_Dataset entries_
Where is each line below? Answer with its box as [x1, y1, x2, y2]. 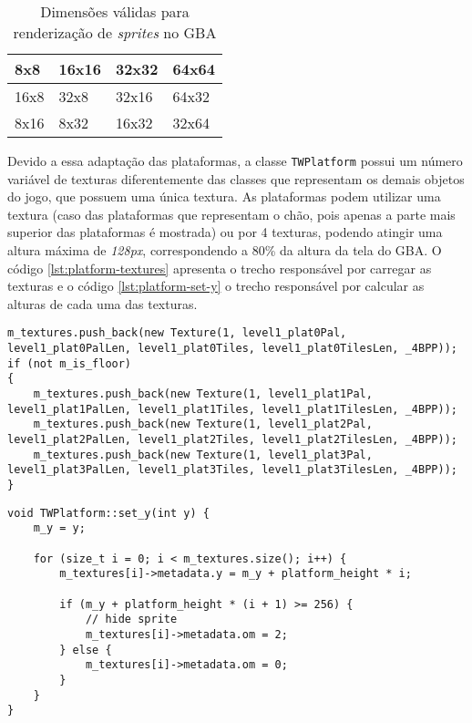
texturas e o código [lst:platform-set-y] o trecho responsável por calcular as [7, 276, 425, 295]
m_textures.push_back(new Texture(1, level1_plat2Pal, [33, 418, 373, 431]
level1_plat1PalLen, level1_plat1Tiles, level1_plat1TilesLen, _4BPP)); [7, 402, 457, 416]
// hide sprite [85, 613, 178, 626]
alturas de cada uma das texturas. [7, 294, 198, 313]
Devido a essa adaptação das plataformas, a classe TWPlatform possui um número [7, 151, 463, 170]
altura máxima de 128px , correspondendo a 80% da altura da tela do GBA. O [7, 241, 442, 260]
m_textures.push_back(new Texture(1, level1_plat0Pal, [7, 326, 347, 340]
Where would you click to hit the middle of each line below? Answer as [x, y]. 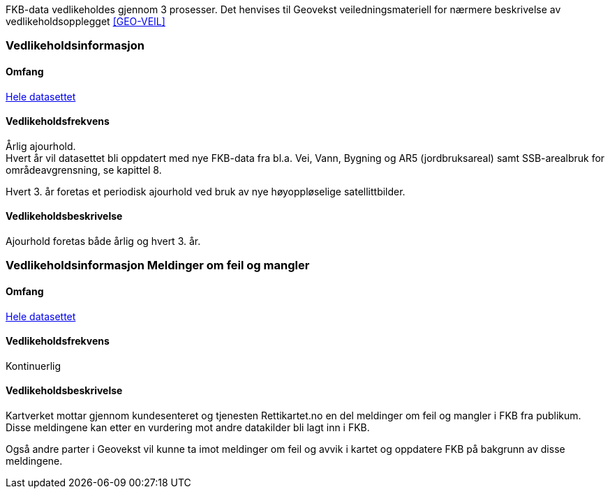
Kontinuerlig [34, 366]
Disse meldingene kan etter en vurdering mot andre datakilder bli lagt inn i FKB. [188, 428]
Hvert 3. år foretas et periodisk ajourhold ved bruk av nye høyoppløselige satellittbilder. [206, 191]
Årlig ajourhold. [41, 146]
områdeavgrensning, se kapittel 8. [84, 170]
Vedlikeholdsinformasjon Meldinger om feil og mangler [158, 265]
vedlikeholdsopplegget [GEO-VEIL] [85, 21]
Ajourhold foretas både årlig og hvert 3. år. [103, 241]
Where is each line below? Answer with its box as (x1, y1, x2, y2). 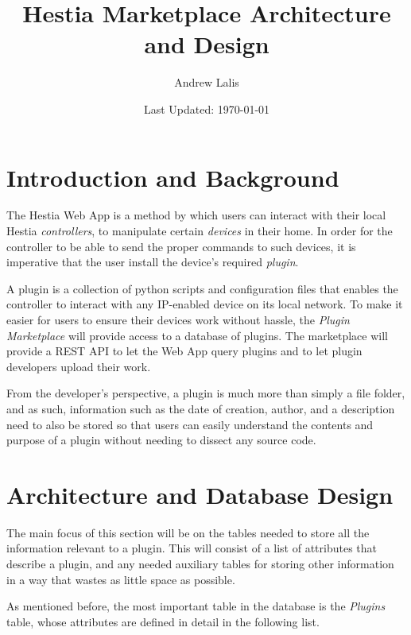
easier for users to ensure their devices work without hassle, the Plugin (6, 312, 350, 327)
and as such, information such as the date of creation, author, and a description (6, 400, 395, 416)
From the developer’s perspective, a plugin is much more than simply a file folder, (6, 385, 405, 401)
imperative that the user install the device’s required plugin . (6, 254, 299, 270)
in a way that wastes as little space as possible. (6, 571, 235, 587)
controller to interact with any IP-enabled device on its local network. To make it (6, 296, 403, 312)
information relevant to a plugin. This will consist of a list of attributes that (6, 540, 378, 556)
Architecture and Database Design (6, 478, 394, 510)
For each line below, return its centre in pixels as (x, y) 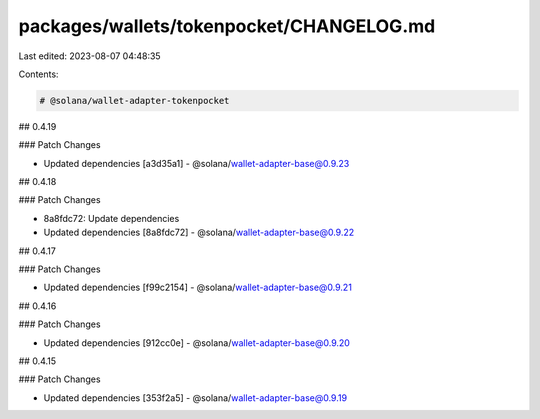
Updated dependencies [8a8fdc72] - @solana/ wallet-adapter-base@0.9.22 (199, 232)
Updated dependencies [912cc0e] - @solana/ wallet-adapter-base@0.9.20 (196, 342)
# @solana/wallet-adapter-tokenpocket (134, 100)
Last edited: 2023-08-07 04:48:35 (89, 56)
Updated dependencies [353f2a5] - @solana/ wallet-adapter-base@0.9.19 (195, 397)
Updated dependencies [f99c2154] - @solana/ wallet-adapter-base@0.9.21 (197, 287)
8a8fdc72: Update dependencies (111, 218)
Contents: (38, 74)
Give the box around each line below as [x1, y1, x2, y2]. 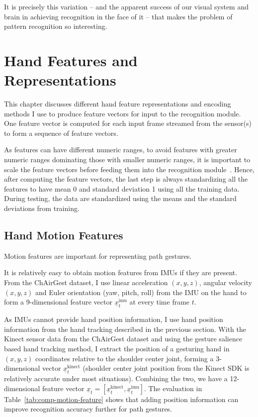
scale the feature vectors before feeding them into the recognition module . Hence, [4, 164, 255, 174]
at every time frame [129, 297, 190, 307]
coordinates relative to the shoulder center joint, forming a [35, 353, 214, 363]
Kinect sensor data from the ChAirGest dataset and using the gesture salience [4, 333, 243, 344]
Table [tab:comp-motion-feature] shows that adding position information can [4, 394, 239, 404]
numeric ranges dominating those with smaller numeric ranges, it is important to [4, 154, 251, 165]
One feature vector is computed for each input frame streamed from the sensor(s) [4, 118, 252, 128]
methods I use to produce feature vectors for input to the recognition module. [4, 108, 241, 118]
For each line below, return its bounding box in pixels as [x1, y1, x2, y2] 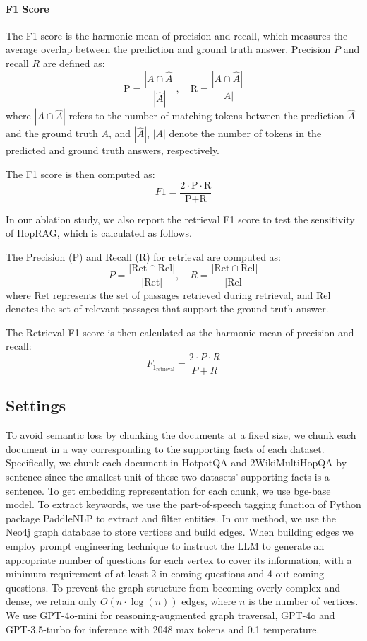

_To do_
The answer must consist of every line from the entries above that contains the string "input".

_Answer to this task_
One feature vector is computed for each input frame streamed from the sensor(s) [4, 118, 252, 128]
methods I use to produce feature vectors for input to the recognition module. [4, 108, 241, 118]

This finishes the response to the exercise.